§ PROBLEM REQUIREMENTS
In the entries that follow, how many lines contain the word "block"? Answer with the number only.

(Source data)
..........

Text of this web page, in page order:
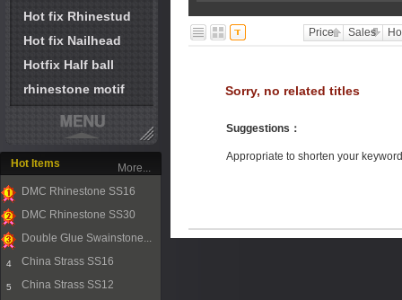
Hot fix Rhinestud
Hot fix Nailhead
Hotfix Half ball
rhinestone motif
Hot Items
1
DMC Rhinestone SS16
2
DMC Rhinestone SS30
Double Glue Swainstone...
4 China Strass SS16
5 China Strass SS12
More...
Price Sales
Sorry, no related titles
Suggestions ：
Appropriate to shorten your
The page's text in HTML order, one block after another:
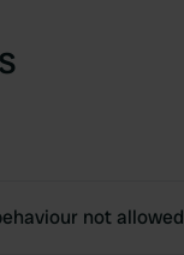
not allowed
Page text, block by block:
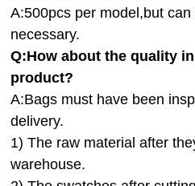
A:500pcs per model,but
necessary.
Q:How about the quality
product?
A:Bags must have been
delivery.
1) The raw material after
warehouse.
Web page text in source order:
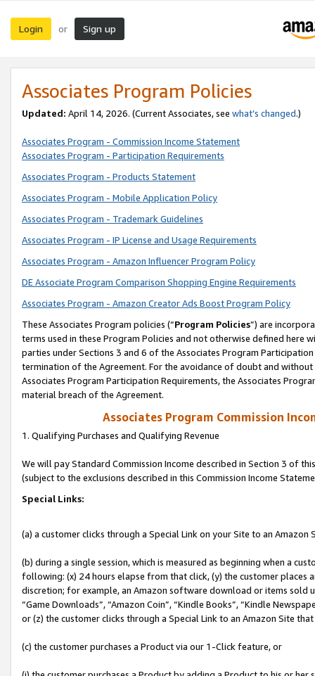
Login or Sign up
Associates Program Policies
Updated: April 14, 2026. (Current Associates, see what’s changed.)
Associates Program - Commission Income Statement
Associates Program - Participation Requirements
Associates Program - Products Statement
Associates Program - Mobile Application Policy
Associates Program - Trademark Guidelines
Associates Program - IP License and Usage Requirements
Associates Program - Amazon Influencer Program Policy
DE Associate Program Comparison Shopping Engine Requirements
Associates Program - Amazon Creator Ads Boost Program Policy
These Associates Program policies (“Program Policies”) are
terms used in these Program Policies and not otherwise defined
parties under Sections 3 and 6 of the Associates Program
termination of the Agreement. For the avoidance of doubt and
Associates Program Participation Requirements, the Associates
material breach of the Agreement.
Associates Program Commission
1. Qualifying Purchases and Qualifying Revenue
We will pay Standard Commission Income described in Section 3 of
(subject to the exclusions described in this Commission Income
Special Links:
(a) a customer clicks through a Special Link on your Site to an Amazon
(b) during a single session, which is measured as beginning when a
following: (x) 24 hours elapse from that click, (y) the customer
discretion; for example, an Amazon software download or items sold
“Game Downloads”, “Amazon Coin”, “Kindle Books”, “Kindle
or (z) the customer clicks through a Special Link to an Amazon Site
(c) the customer purchases a Product via our 1-Click feature, or

..........

§ TASK RESULT
2